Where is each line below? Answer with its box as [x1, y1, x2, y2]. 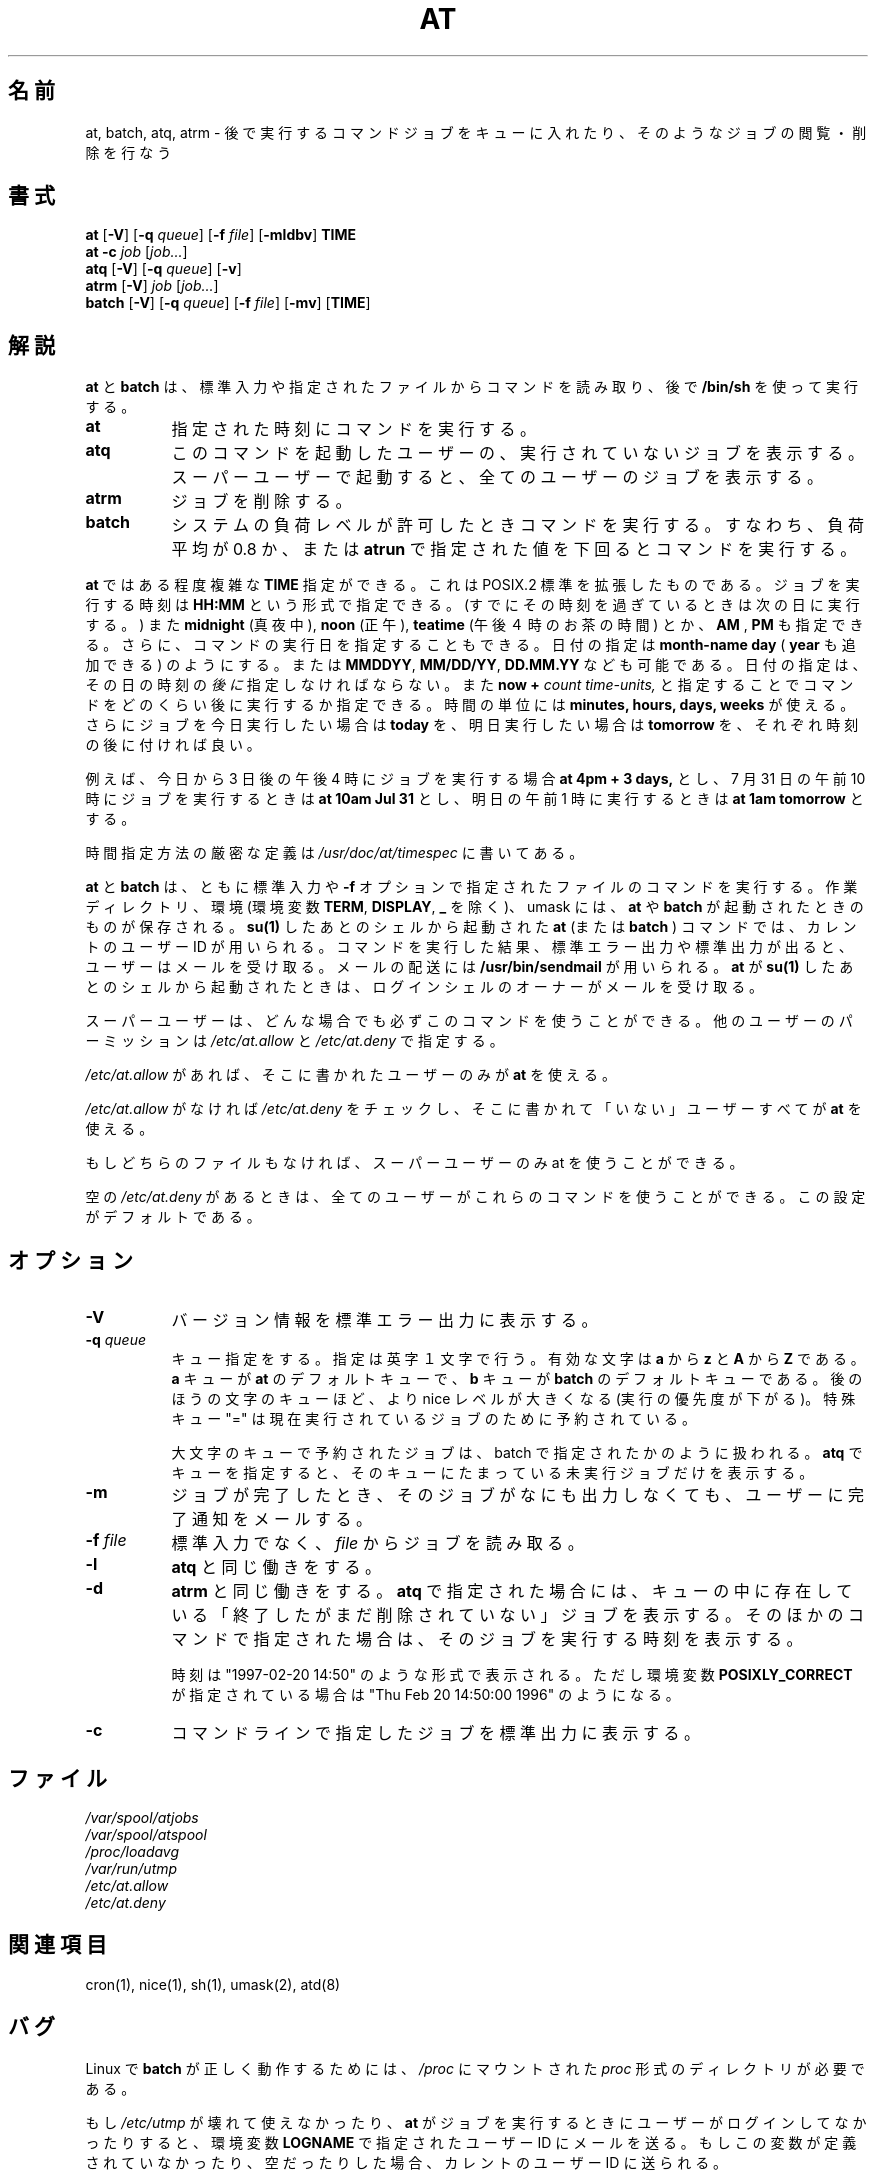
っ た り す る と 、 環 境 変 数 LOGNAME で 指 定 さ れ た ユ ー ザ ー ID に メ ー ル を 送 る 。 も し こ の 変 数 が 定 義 [85, 2133, 857, 2151]
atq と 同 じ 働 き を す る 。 [171, 1557, 381, 1578]
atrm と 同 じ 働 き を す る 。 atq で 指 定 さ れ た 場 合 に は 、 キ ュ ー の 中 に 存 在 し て [171, 1581, 853, 1602]
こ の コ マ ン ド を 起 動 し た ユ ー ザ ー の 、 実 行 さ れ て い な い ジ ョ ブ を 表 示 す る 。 [171, 443, 864, 464]
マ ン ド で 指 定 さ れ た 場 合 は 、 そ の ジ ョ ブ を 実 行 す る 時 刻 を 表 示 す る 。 [171, 1629, 803, 1650]
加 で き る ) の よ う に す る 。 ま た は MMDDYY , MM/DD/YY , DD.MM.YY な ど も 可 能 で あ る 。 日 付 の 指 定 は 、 [85, 656, 867, 674]
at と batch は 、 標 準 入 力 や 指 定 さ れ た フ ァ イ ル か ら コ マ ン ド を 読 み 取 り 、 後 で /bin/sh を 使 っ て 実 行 [85, 378, 859, 396]
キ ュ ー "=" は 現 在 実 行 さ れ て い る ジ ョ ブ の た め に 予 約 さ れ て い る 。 [171, 1410, 696, 1428]

######

§ **WHAT TO WORK ON**
No pictures go in the copy. Set down all the data exactly.

§ **RESULT OF THE TASK**
Where is each line below? Answer with its box as [x1, y1, x2, y2]. 
っ た り す る と 、 環 境 変 数 LOGNAME で 指 定 さ れ た ユ ー ザ ー ID に メ ー ル を 送 る 。 も し こ の 変 数 が 定 義 [85, 2133, 857, 2151]
atq と 同 じ 働 き を す る 。 [171, 1557, 381, 1578]
atrm と 同 じ 働 き を す る 。 atq で 指 定 さ れ た 場 合 に は 、 キ ュ ー の 中 に 存 在 し て [171, 1581, 853, 1602]
こ の コ マ ン ド を 起 動 し た ユ ー ザ ー の 、 実 行 さ れ て い な い ジ ョ ブ を 表 示 す る 。 [171, 443, 864, 464]
マ ン ド で 指 定 さ れ た 場 合 は 、 そ の ジ ョ ブ を 実 行 す る 時 刻 を 表 示 す る 。 [171, 1629, 803, 1650]
加 で き る ) の よ う に す る 。 ま た は MMDDYY , MM/DD/YY , DD.MM.YY な ど も 可 能 で あ る 。 日 付 の 指 定 は 、 [85, 656, 867, 674]
at と batch は 、 標 準 入 力 や 指 定 さ れ た フ ァ イ ル か ら コ マ ン ド を 読 み 取 り 、 後 で /bin/sh を 使 っ て 実 行 [85, 378, 859, 396]
キ ュ ー "=" は 現 在 実 行 さ れ て い る ジ ョ ブ の た め に 予 約 さ れ て い る 。 [171, 1410, 696, 1428]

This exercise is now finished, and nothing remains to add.